Since inception, the Company has incurred net losses and negative cash flows from operations. During the six months ended June 30, 2021 and 2020, the Company incurred a net loss of $60.2 million and $47.2 million, respectively. As of June 30, 2021, the Company had an accumulated deficit of $554.3 million.

As of June 30, 2021, the Company had cash, cash equivalents and short-term investments of $396.2 million, which are available to fund future operations, and restricted cash of $33.3 million, for a total cash, cash equivalents, restricted cash and short-term investments balance of $429.5 million. Management expects to continue to incur significant expenses for the foreseeable future and to incur operating losses in the near term while the Company makes investments to support its anticipated growth. Management believes that the Company’s existing cash, cash equivalents and short-term investments, which include the proceeds from the IPO and the follow-on public offering, and cash generated from revenues from its products and services, will be sufficient to meet its anticipated needs for at least the next 12 months from the issuance date of the accompanying condensed financial statements.

Basis of Presentation

The accompanying condensed financial statements are unaudited and have been prepared in accordance with U.S. generally accepted accounting principles (“U.S. GAAP”) and on the same basis as the annual financial statements and, in the opinion of management, reflect all adjustments, which include only normal recurring adjustments, that are necessary for the fair statement of the Company’s financial position, results of operations, comprehensive loss and cash flows for the interim periods presented.
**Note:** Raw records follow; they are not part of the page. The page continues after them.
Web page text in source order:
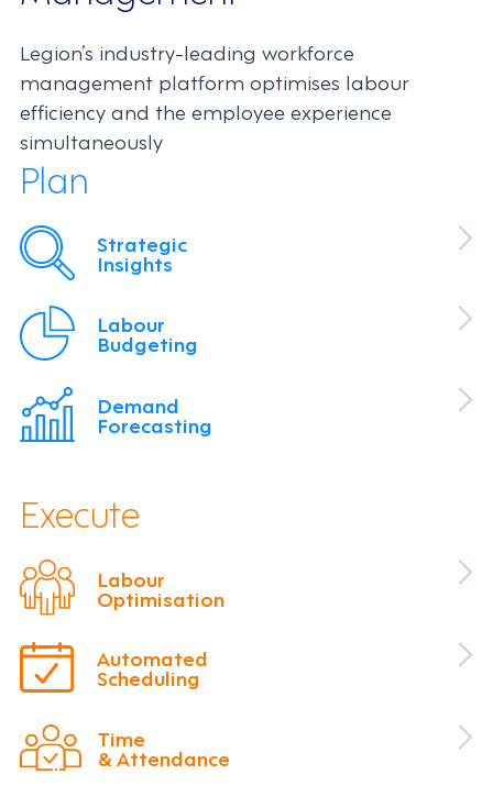
Legion’s industry-leading workforce
management platform optimises labour
efficiency and the employee experience
simultaneously
Plan
Strategic
Insights
Labour
Budgeting
Demand
Forecasting
Execute
Labour
Optimisation
Automated
Scheduling
Time
& Attendance
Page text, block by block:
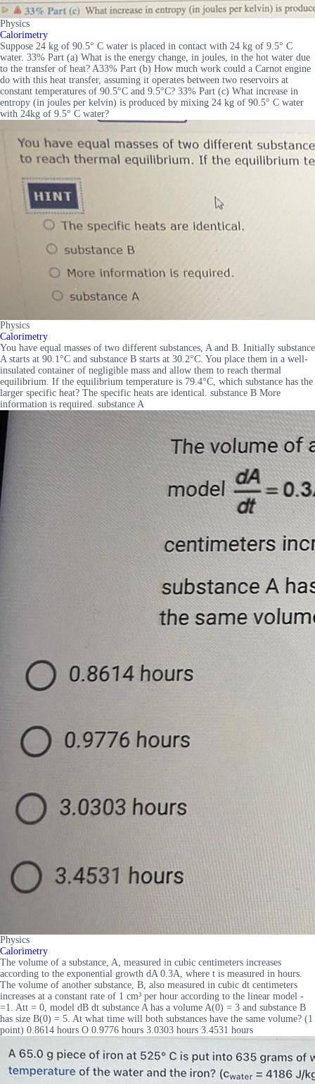
Physics
Calorimetry
Suppose 24 kg of 90.5° C water is placed in contact with 24 kg of 9.5° C
water. 33% Part (a) What is the energy change, in joules, in the hot water due
to the transfer of heat? A33% Part (b) How much work could a Carnot engine
do with this heat transfer, assuming it operates between two reservoirs at
constant temperatures of 90.5°C and 9.5°C? 33% Part (c) What increase in
entropy (in joules per kelvin) is produced by mixing 24 kg of 90.5° C water
with 24kg of 9.5° C water?
Physics
Calorimetry
You have equal masses of two different substances, A and B. Initially substance
A starts at 90.1°C and substance B starts at 30.2°C. You place them in a well-
insulated container of negligible mass and allow them to reach thermal
equilibrium. If the equilibrium temperature is 79.4°C, which substance has the
larger specific heat? The specific heats are identical. substance B More
information is required. substance A
Physics
Calorimetry
The volume of a substance, A, measured in cubic centimeters increases
according to the exponential growth dA 0.3A, where t is measured in hours.
The volume of another substance, B, also measured in cubic dt centimeters
increases at a constant rate of 1 cm³ per hour according to the linear model -
=1. Att = 0, model dB dt substance A has a volume A(0) = 3 and substance B
has size B(0) = 5. At what time will both substances have the same volume? (1
point) 0.8614 hours O 0.9776 hours 3.0303 hours 3.4531 hours

The financial data and the other financial information disclosed in these notes to the condensed financial statements related to the three-and six-month period are also unaudited. The results of operations for the three and six months ended June 30, 2021 are not necessarily indicative of the results of operations to be anticipated for any other future annual or interim period. The condensed balance sheet as of December 31, 2020 included herein was derived from the audited financial statements as of that date.
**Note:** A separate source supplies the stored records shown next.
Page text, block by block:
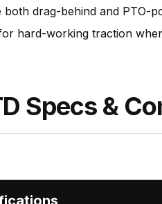
drag-behind and PTO-
hard-working traction
Specs &
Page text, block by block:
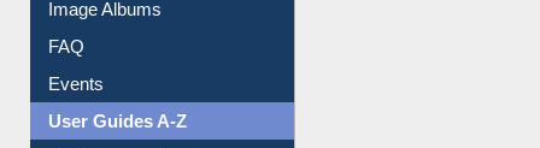
Image Albums
FAQ
Events
User Guides A-Z
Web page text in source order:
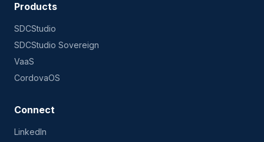
Products
SDCStudio
SDCStudio Sovereign
VaaS
CordovaOS
Connect
LinkedIn
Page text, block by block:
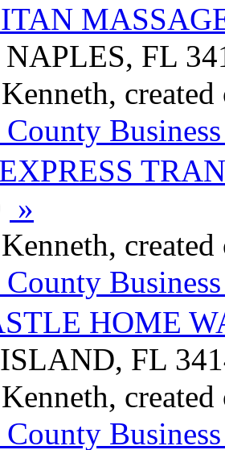
NAPLES, FL
»
HOME
FL
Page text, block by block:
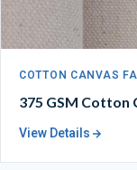
COTTON CANVAS
375 GSM Cotton
View Details
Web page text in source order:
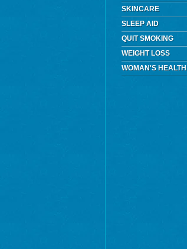
SKINCARE
SLEEP AID
QUIT SMOKING
WEIGHT LOSS
WOMAN'S HEALTH
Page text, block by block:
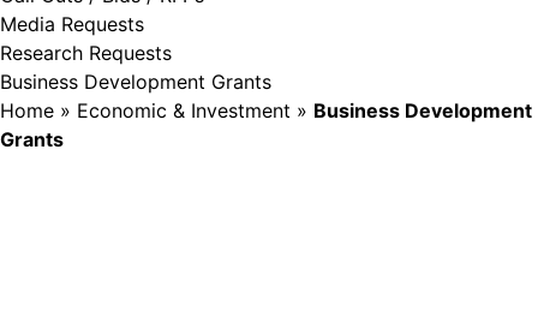
Media Requests
Research Requests
Business Development Grants
Home » Economic & Investment » Business Development
Grants
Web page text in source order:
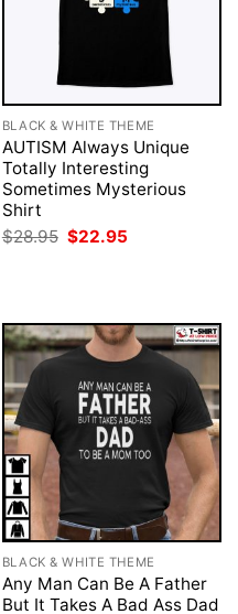
BLACK & WHITE THEME
AUTISM Always Unique
Totally Interesting
Sometimes Mysterious
Shirt
$28.95 Original
price
$22.95
BLACK & WHITE THEME
Any Man Can Be A Father
But It Takes A Bad Ass Dad
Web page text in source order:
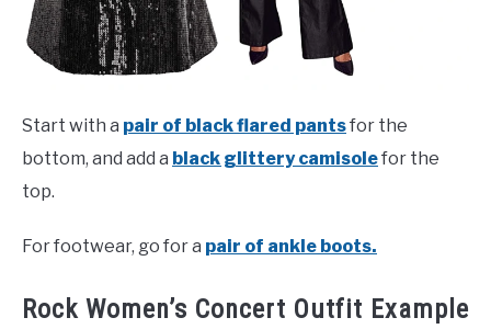
Start with a pair of black flared pantsfor the
bottom, and add a black glittery camisolefor the
top.
For footwear, go for a pair of ankle boots.
Rock Women’s Concert Outfit Example
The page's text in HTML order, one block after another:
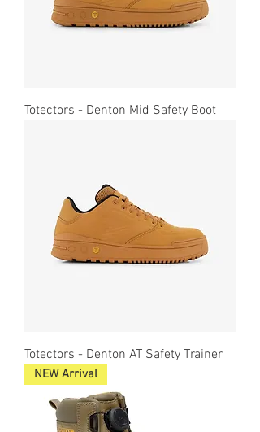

These unaudited condensed financial statements should be read in conjunction with the Company’s audited financial statements and related notes for the year ended December 31, 2020, which are included in the Annual Report on Form 10-K for the fiscal year ended December 31, 2020 filed with SEC on March 22, 2021 (“2020 Annual Report”).

All share amounts disclosed in the notes to the condensed financial statements are rounded to the nearest thousand except for per share data.